● **Excerpted data**
[Start of section]

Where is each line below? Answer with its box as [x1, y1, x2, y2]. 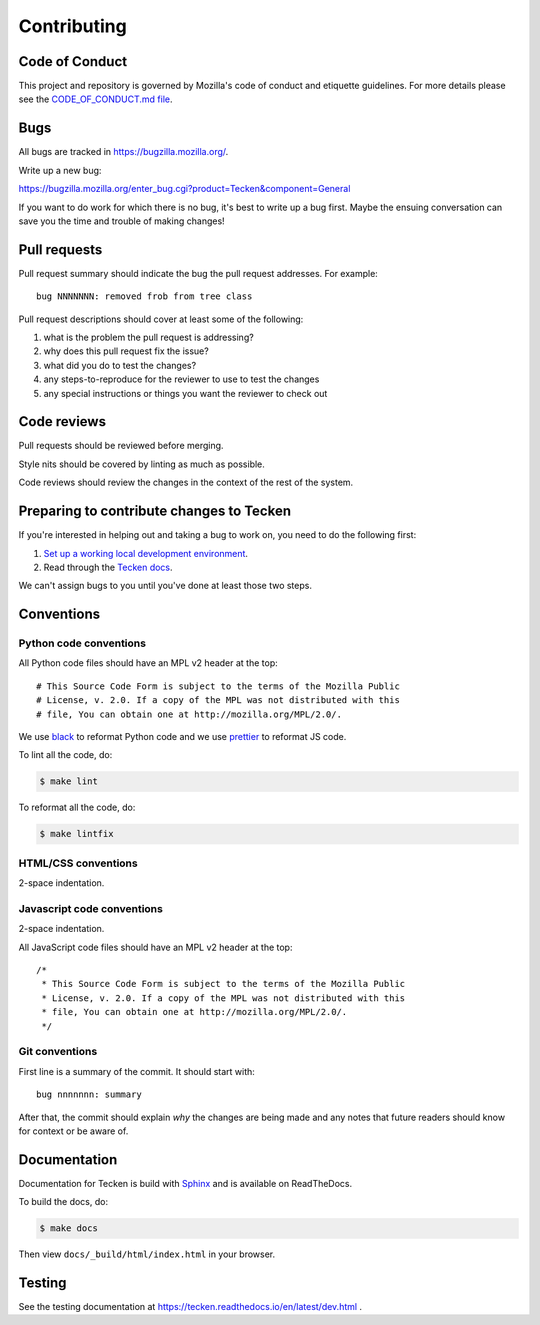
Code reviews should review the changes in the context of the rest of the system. [18, 476, 354, 489]
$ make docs [39, 1223, 99, 1234]
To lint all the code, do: [18, 749, 113, 761]
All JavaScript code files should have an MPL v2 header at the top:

[End of section]

● **To do**
Once you reach the line that holds "Code reviews should", print it and every line after it through the end of the records, word for word.

● **Solution for this task**
Code reviews should review the changes in the context of the rest of the system. [18, 476, 354, 489]
$ make docs [39, 1223, 99, 1234]
To lint all the code, do: [18, 749, 113, 761]
All JavaScript code files should have an MPL v2 header at the top:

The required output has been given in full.